Given $N$, what is the next prime $p$ greater than $N$?

Certain data structures in programming related to collections operate in an optimal way if they have prime number of elements. This means if a program (programmer) requires $N$ (any natural number) elements, it is better to allocate $p$ elements, where $p$ is prime, and greater or equal to $N$.

Is there an efficient way to obtain $p$, given $N$ (at least better than straightforward brute force method of primality test of all natural numbers greater than $N$, until a prime is found)?

Solutions Collecting From Web of "Given $N$, what is the next prime $p$ greater than $N$?"

In my experience, primality testing is more efficient than sieving for this task, assuming one optimizes the primality test (that is, it should include extremely fast pre-tests). Your mileage may vary. I note that Pari, for example, does not implement nextprime via a sieve, but by a method similar to what I describe below. Pari isn’t state of the art, but it’s pretty good. I’ve found my non-sieve next_prime is quite a bit faster than cglp4’s sieve-based gap verifier, but there are a lot of variables there.

Sieving a range is very efficient, however there are downsides. If N is relatively large, e.g. 30+ digits, then we certainly aren’t going to do a full sieve. In this case we’d do a partial sieve then a primality test on the numbers remaining. The biggest downside is that we don’t know how far to sieve. Either we sieve too little, then have to do it again; or we sieve too far and have wasted time. We can use expected gap lengths to make decent choices, but it’s still problematic. Eric answered that “As a practical matter, this hardly ever happens” which I read as saying we’ve chosen a very large gap, which means lots of unnecessary sieving.

Clearly if you have lousy primality tests (e.g. you’re living in the 1980s and your primality test involves running Miller-Rabin with the first 50-200 prime bases), then spending lots of time on trial division (either via sieving, gcds, tree sieves, or other) is going to be a good thing. See Menezes section 4.45 or Park’s ISPEC 2005 paper “Probabilistic analyses on finding optimal combinations of primality tests in real applications” for some discussion on balancing the time spent on pre-testing vs. the primality test. One should be using efficient primality tests such as BPSW, and optimized if possible (for native code, there are some nice fast x86_64 optimized versions, and also good implementations using GMP).

For tiny values, it’s easy enough to have a bitmap of primes and use fast methods to find the next set bit, but this really is only practical for, say, under 1e6 (we can quibble over the exact value, but it’s silly to extend this very far).
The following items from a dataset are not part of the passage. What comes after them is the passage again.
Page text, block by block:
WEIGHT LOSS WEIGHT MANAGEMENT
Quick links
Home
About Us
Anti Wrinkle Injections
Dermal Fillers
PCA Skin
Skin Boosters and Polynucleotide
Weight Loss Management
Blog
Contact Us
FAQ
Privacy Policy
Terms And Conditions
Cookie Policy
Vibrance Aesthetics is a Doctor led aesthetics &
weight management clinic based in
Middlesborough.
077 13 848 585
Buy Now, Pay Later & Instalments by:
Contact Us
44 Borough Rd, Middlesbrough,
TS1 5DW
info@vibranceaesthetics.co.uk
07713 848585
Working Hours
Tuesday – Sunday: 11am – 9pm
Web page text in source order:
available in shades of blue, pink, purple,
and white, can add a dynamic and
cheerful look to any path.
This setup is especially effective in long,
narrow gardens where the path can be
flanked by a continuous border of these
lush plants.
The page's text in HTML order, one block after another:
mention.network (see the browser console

We can use a small wheel to only call the primality test on, say, the 8 out of 30 values not divisible by {2,3,5}. This is mildly helpful, but not really worth extending farther for this purpose. For native integers, some simple divisibility tests can follow. I like to check primes up to 53 but benchmark for the best choice for you. Next follows the primality test. For 32-bit or 64-bit integers, we can easily make this deterministic and still very fast. For 32-bit, 2-base or 3-base Miller-Rabin are all that is needed. For 64-bit, 1-base and 2-base for smaller values, then BPSW for larger. Alternately you can use the full set of deterministic M-R tests though this is a little slower unless using hashed sets.
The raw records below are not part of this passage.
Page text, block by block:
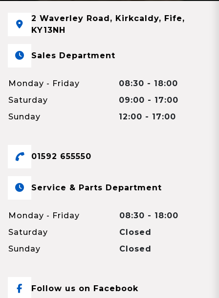
2 Waverley Road, Kirkcaldy, Fife,
KY13NH
Sales Department
Monday - Friday
08:30 - 18:00
Saturday
09:00 - 17:00
Sunday
12:00 - 17:00
01592 655550
Service & Parts Department
Monday - Friday
08:30 - 18:00
Saturday
Closed
Sunday
Closed
Follow us on Facebook
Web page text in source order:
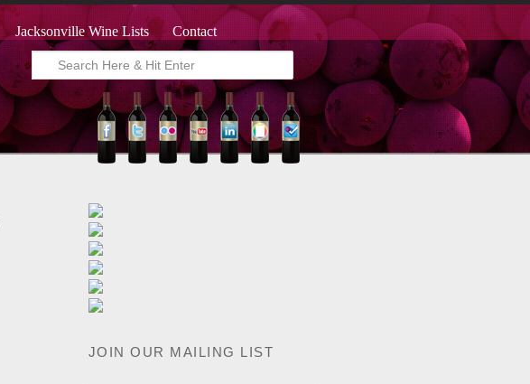
Jacksonville Wine Lists Contact
JOIN OUR MAILING LIST
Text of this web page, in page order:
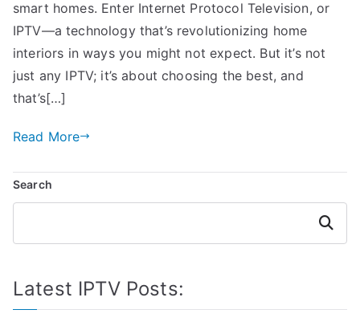
smart homes. Enter Internet Protocol Television, or
IPTV—a technology that’s revolutionizing home
interiors in ways you might not expect. But it’s not
just any IPTV; it’s about choosing the best, and
that’s[…]
Read More
Search
Search
Latest IPTV Posts:
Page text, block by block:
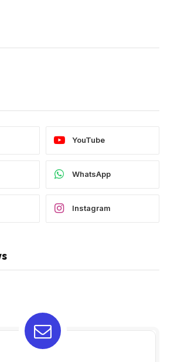
YouTube
WhatsApp
Instagram

For numbers larger than native size, a wheel and native divisibility checks on the number mod a small primorial can save a little time. If using GMP, mpz_gcd_ui is fast, and using mpz_gcd on a precalculated large primorial is also very fast. These very quickly weed out numbers with small divisors, and in my experience this is faster than doing sieves. For larger inputs (e.g. over 500 digits) some more testing for small divisors can be helpful — using either mpz_divisible_ui_p and/or a tree sieve. BPSW follows. For extra certainty, send through other tests (e.g. Frobenius, random M-R bases, or a proof method).

The “state of the art” is to sieve a segment of integers starting at $N$ of length “a few times $(\ln N)^2$”. The sieve removes the primes up to a few times the length of the segment entirely analogously with the Sieve of Eratosthenes, but starting at $N$ instead of at $1$. This will cheaply eliminate the half that are even, the third that are multiples of $3$ and so on, so the remaining numbers aren’t “obviously” composite. Then a probabilistic primality test is used on the survivors as many times as needed to be confident that the resulting number is prime (enough).

There are deterministic primality testing algorithms that are vastly slower than the probabilistic methods but that don’t seem to reject very much more than the probabilistic ones (under a few repetitions). This most likely represents our theoretical ignorance — the probabilistic tests are probably far closer to deterministic tests than we are currently able to prove.

Note that it is possible to be unlucky and have found a segment that doesn’t contain primes. In this case, start sieving again in the next segment. As a practical matter, this hardly ever happens, but is potentially possible.